◆ TASK
Quote the lines from the line holding "all pages [7, 361, 34, 370]" to the very end of the listing, exactly, and no others.

◆ THE DATA
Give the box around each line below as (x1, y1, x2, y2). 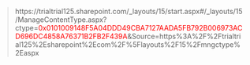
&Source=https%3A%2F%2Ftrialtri (127, 31, 241, 41)
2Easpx (14, 49, 39, 57)
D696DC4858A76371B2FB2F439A (14, 31, 128, 41)
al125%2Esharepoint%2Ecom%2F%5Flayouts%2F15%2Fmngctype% (14, 40, 241, 49)
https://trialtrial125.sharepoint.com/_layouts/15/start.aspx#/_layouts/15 (14, 7, 243, 16)
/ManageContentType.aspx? (14, 15, 107, 24)
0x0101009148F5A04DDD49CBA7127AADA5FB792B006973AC (38, 23, 243, 32)
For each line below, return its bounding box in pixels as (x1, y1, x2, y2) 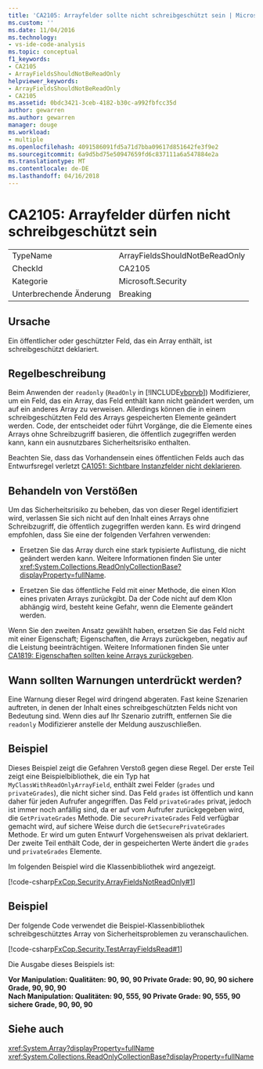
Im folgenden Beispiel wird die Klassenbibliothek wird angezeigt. (8, 862, 217, 871)
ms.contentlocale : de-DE (8, 165, 89, 173)
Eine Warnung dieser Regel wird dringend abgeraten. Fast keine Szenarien (8, 694, 248, 704)
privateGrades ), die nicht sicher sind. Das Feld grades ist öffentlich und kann (8, 788, 254, 797)
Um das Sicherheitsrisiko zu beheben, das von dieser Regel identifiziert (8, 505, 239, 514)
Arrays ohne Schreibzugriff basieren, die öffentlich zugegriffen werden (8, 430, 236, 439)
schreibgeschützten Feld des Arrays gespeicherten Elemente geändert (8, 413, 236, 423)
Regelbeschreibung (8, 367, 106, 381)
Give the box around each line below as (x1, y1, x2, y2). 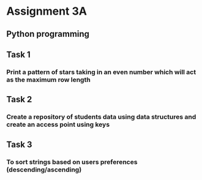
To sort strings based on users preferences (6, 157, 138, 166)
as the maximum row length (6, 75, 91, 84)
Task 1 (6, 49, 31, 59)
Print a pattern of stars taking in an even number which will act (6, 67, 196, 76)
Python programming (6, 29, 90, 39)
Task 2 (6, 94, 32, 105)
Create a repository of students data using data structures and (6, 113, 196, 121)
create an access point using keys (6, 121, 110, 129)
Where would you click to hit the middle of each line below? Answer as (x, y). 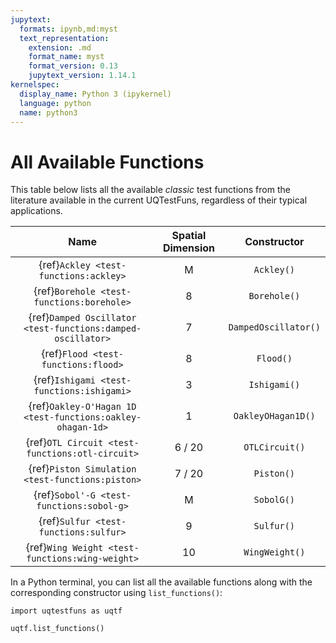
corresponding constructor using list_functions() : (116, 593)
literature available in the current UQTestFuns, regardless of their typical (159, 200)
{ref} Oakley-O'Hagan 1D (82, 406)
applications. (36, 211)
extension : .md (60, 47)
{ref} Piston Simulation (82, 469)
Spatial (189, 236)
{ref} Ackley (64, 265)
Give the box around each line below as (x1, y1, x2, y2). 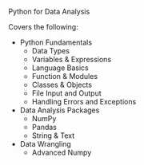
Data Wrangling (19, 139, 72, 148)
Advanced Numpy (31, 147, 92, 157)
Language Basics (31, 63, 90, 73)
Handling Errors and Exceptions (31, 97, 137, 106)
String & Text (31, 131, 74, 140)
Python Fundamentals (19, 37, 93, 47)
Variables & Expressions (31, 55, 112, 64)
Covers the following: (8, 22, 78, 31)
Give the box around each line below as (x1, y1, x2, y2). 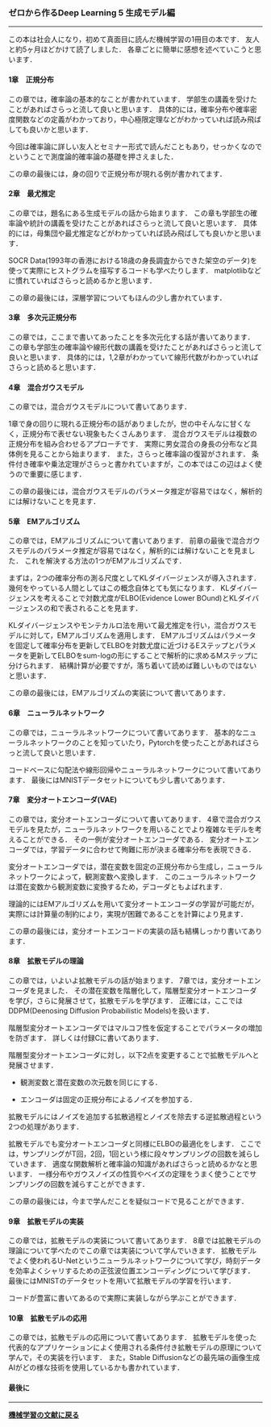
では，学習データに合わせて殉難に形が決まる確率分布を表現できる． (29, 844, 256, 854)
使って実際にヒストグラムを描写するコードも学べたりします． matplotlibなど (8, 265, 262, 275)
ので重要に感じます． (15, 469, 86, 479)
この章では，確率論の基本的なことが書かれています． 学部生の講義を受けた (8, 94, 257, 104)
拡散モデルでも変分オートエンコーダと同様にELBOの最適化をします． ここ (8, 1138, 255, 1148)
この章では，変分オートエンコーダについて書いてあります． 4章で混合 (8, 814, 240, 824)
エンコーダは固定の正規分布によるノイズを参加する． (19, 1094, 197, 1104)
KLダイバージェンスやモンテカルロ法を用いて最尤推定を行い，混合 (8, 621, 229, 630)
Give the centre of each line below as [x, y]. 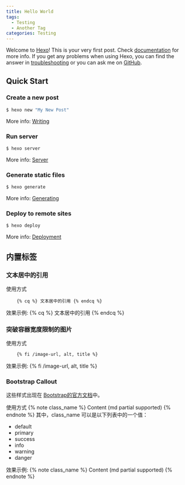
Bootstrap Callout [32, 382]
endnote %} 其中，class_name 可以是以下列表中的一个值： [77, 415]
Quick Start [27, 81]
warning [25, 452]
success [25, 439]
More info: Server [27, 160]
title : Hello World [30, 11]
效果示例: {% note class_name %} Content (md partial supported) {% [89, 470]
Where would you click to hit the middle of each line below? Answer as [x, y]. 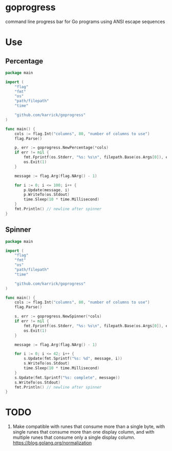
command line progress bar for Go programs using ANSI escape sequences [85, 21]
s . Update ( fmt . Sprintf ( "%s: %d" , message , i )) [73, 359]
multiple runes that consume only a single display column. [74, 437]
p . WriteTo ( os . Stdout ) [47, 195]
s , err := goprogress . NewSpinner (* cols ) [58, 317]
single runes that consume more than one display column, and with [83, 432]
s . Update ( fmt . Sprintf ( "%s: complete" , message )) [67, 377]
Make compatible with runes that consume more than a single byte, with [89, 426]
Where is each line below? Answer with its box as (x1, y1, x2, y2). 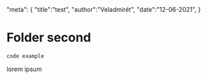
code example (6, 52, 45, 60)
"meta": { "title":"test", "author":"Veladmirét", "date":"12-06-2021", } (6, 6, 201, 13)
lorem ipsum (6, 65, 42, 73)
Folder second (6, 30, 91, 46)
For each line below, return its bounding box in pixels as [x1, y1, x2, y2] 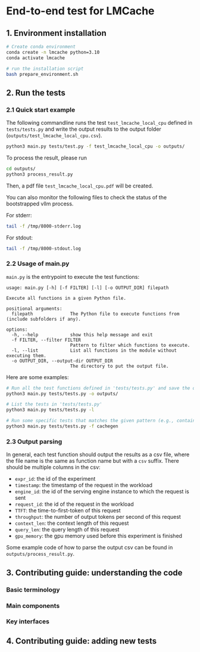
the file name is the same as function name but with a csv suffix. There [6, 457, 180, 465]
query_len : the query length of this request [14, 526, 120, 533]
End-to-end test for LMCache [6, 4, 155, 18]
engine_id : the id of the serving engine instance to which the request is [14, 488, 189, 495]
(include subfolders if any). [6, 316, 82, 322]
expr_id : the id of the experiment [14, 475, 96, 482]
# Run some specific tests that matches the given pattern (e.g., [6, 418, 174, 424]
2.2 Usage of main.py [6, 260, 70, 268]
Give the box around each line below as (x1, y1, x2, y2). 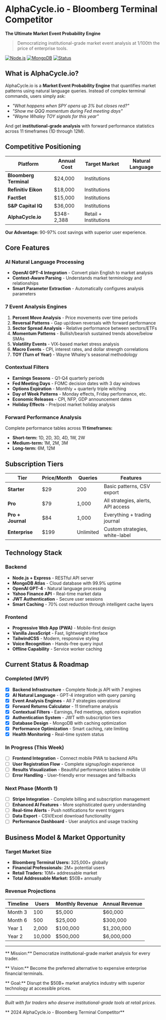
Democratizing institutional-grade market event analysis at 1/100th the (17, 40, 160, 46)
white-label (103, 532, 131, 539)
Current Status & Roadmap (5, 660, 89, 669)
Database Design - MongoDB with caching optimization (12, 720, 127, 726)
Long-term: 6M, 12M (12, 445, 55, 451)
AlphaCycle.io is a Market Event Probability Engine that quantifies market (5, 82, 156, 88)
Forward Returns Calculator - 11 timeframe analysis (12, 703, 119, 709)
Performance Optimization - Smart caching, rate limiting (12, 726, 128, 732)
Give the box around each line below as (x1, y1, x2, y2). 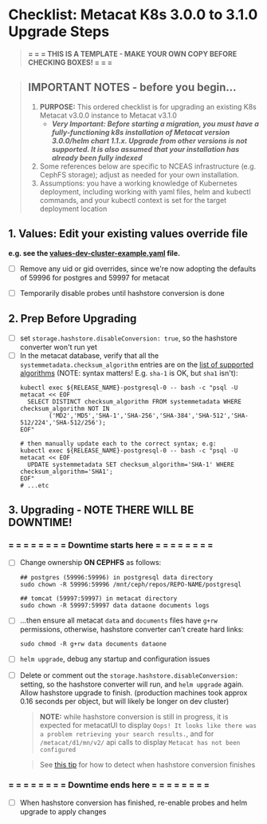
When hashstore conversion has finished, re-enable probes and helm (19, 798, 248, 807)
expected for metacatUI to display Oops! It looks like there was (39, 720, 257, 730)
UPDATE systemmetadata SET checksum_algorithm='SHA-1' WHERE (27, 460, 235, 468)
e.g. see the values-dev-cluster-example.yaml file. (8, 248, 181, 257)
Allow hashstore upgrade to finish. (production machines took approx (19, 687, 248, 697)
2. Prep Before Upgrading (8, 312, 137, 325)
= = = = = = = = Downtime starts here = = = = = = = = (8, 539, 214, 551)
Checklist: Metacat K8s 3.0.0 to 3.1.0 (8, 6, 258, 24)
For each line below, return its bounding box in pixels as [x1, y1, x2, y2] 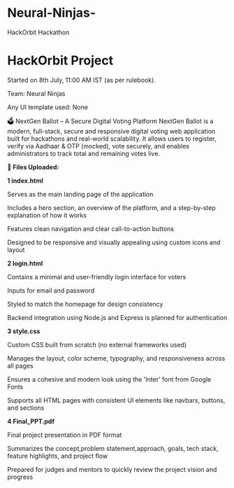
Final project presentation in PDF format [7, 431, 122, 439]
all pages [7, 361, 34, 370]
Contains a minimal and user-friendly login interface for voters [7, 272, 187, 281]
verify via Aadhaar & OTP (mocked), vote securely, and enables [7, 141, 190, 150]
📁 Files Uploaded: [7, 162, 59, 171]
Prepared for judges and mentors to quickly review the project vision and [7, 465, 217, 473]
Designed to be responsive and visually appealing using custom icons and [7, 238, 221, 246]
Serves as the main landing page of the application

◆ THE ANSWER
all pages [7, 361, 34, 370]
Contains a minimal and user-friendly login interface for voters [7, 272, 187, 281]
verify via Aadhaar & OTP (mocked), vote securely, and enables [7, 141, 190, 150]
📁 Files Uploaded: [7, 162, 59, 171]
Prepared for judges and mentors to quickly review the project vision and [7, 465, 217, 473]
Designed to be responsive and visually appealing using custom icons and [7, 238, 221, 246]
Serves as the main landing page of the application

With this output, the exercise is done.